# WHAT TO WORK ON:
Any pictures in the records below must be left out when you repeat the lines from the line containing "Complete dissertation write-up;" through the line containing "is required, and" exactly.

· · · · · · ·

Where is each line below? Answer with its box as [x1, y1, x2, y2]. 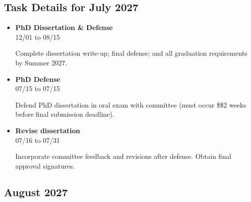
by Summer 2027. [15, 57, 67, 67]
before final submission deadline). [15, 109, 114, 119]
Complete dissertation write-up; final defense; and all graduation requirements [15, 48, 248, 58]
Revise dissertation [15, 125, 80, 135]
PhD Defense [15, 74, 61, 84]
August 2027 [4, 184, 68, 199]
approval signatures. [15, 160, 75, 171]
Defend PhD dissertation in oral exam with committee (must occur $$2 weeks [15, 99, 246, 109]
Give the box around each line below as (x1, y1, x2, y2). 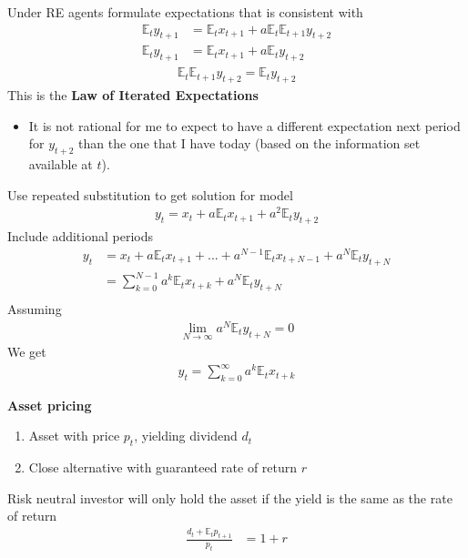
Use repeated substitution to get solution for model (7, 185, 293, 204)
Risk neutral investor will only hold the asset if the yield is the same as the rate (7, 488, 453, 507)
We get (7, 341, 46, 360)
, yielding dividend (134, 426, 238, 445)
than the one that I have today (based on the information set (78, 134, 421, 153)
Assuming (7, 299, 62, 319)
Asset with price (28, 426, 120, 445)
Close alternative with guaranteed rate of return (28, 458, 298, 477)
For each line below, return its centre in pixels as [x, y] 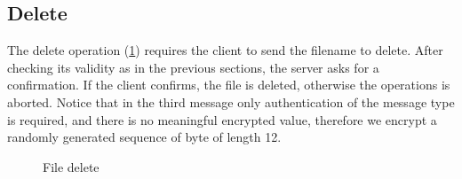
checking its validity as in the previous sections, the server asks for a [193, 67]
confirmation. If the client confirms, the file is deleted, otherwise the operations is [229, 85]
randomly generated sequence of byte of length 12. [144, 137]
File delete [71, 166]
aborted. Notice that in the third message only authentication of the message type [231, 101]
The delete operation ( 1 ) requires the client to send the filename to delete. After [225, 50]
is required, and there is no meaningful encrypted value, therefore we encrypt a [222, 119]
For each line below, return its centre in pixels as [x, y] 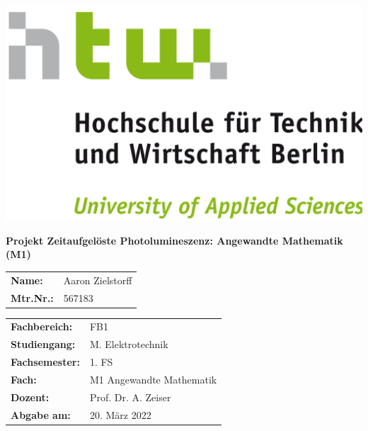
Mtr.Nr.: [32, 297]
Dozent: [30, 397]
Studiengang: [43, 344]
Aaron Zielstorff [98, 280]
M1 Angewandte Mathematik [153, 379]
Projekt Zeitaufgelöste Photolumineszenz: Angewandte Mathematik [174, 240]
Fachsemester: [45, 362]
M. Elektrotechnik [129, 344]
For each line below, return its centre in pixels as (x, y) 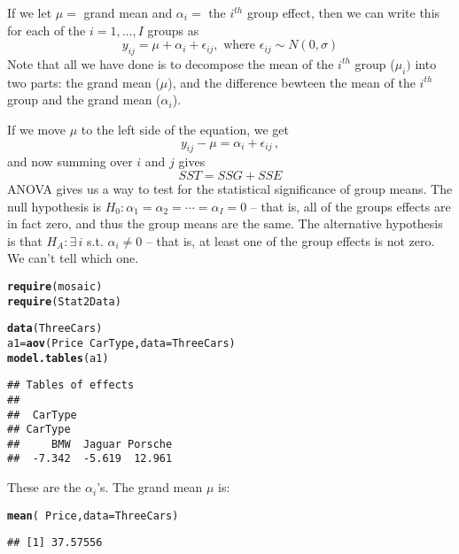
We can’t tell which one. (73, 258)
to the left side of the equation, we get (185, 129)
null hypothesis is (54, 206)
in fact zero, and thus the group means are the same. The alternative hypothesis (225, 223)
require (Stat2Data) (64, 301)
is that (25, 240)
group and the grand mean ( (84, 100)
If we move (37, 129)
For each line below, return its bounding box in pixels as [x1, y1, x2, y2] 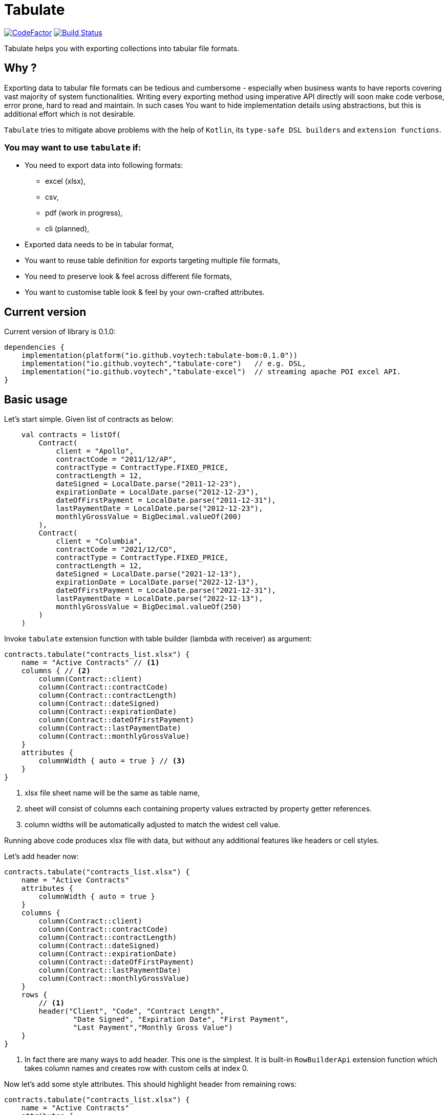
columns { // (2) [21, 667, 91, 675]
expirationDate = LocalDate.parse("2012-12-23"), [56, 488, 259, 497]
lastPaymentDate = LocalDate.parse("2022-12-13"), [56, 594, 263, 603]
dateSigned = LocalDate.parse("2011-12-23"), [56, 480, 242, 488]
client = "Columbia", [56, 537, 142, 546]
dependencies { [4, 343, 65, 352]
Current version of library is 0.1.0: [4, 327, 116, 336]
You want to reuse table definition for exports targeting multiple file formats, [25, 256, 281, 265]
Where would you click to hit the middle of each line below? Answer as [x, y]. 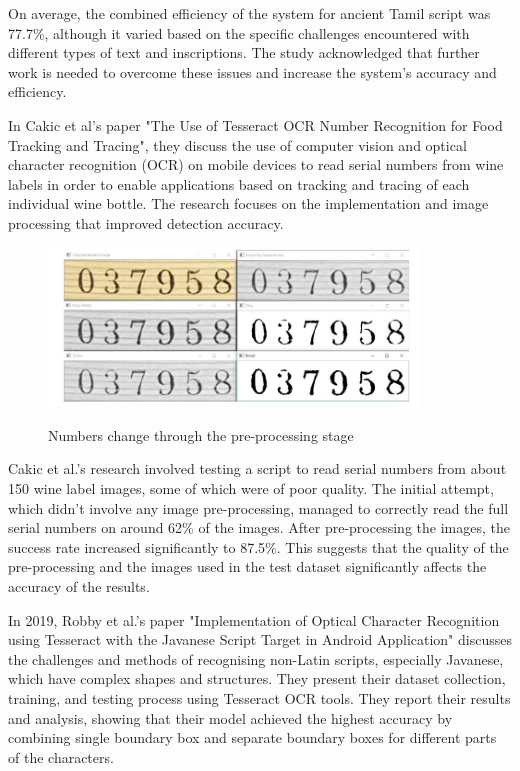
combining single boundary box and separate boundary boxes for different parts [252, 737]
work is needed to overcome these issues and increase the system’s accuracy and [252, 71]
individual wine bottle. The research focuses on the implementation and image [248, 203]
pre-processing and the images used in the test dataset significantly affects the [247, 566]
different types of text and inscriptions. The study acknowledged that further [244, 52]
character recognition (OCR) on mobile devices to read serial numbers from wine [256, 164]
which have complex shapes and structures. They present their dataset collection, [257, 678]
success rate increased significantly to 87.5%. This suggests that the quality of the [258, 546]
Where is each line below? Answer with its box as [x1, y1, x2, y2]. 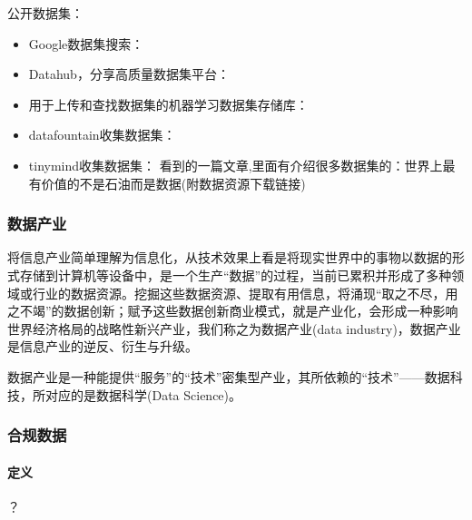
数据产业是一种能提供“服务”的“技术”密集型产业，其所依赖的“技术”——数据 [7, 367, 450, 386]
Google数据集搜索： [28, 34, 144, 53]
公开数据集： [7, 4, 84, 22]
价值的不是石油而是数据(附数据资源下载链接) [41, 173, 306, 192]
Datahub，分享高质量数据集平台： [28, 64, 230, 83]
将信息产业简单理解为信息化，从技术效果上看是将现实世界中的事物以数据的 [7, 248, 452, 267]
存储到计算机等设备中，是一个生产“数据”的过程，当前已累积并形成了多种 [19, 265, 452, 284]
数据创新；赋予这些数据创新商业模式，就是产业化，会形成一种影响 [64, 301, 458, 320]
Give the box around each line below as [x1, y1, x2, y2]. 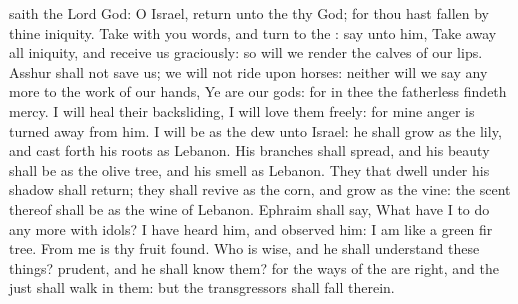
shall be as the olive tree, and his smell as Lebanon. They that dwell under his [9, 159, 490, 180]
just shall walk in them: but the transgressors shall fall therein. [9, 277, 395, 298]
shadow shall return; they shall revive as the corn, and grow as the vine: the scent [9, 179, 511, 200]
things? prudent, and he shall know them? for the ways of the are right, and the [9, 257, 500, 278]
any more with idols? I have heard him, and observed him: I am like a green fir [9, 218, 493, 239]
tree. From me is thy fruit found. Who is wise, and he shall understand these [9, 238, 480, 259]
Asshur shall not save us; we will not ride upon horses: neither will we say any [9, 61, 488, 82]
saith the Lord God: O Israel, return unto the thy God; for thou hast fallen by [9, 3, 489, 23]

· · · · · · ·

# OUTPUT OF THE EXERCISE:
Complete dissertation write-up; final defense; and all graduation requirements [15, 48, 248, 58]
Revise dissertation [15, 125, 80, 135]
PhD Defense [15, 74, 61, 84]
August 2027 [4, 184, 68, 199]
approval signatures. [15, 160, 75, 171]
Defend PhD dissertation in oral exam with committee (must occur $$2 weeks [15, 99, 246, 109]
Give the box around each line below as (x1, y1, x2, y2). 
Use repeated substitution to get solution for model (7, 185, 293, 204)
Risk neutral investor will only hold the asset if the yield is the same as the rate (7, 488, 453, 507)
We get (7, 341, 46, 360)
, yielding dividend (134, 426, 238, 445)
than the one that I have today (based on the information set (78, 134, 421, 153)
Assuming (7, 299, 62, 319)
Asset with price (28, 426, 120, 445)
Close alternative with guaranteed rate of return (28, 458, 298, 477)
For each line below, return its centre in pixels as [x, y] 
checking its validity as in the previous sections, the server asks for a [193, 67]
confirmation. If the client confirms, the file is deleted, otherwise the operations is [229, 85]
randomly generated sequence of byte of length 12. [144, 137]
File delete [71, 166]
aborted. Notice that in the third message only authentication of the message type [231, 101]
The delete operation ( 1 ) requires the client to send the filename to delete. After [225, 50]
is required, and there is no meaningful encrypted value, therefore we encrypt a [222, 119]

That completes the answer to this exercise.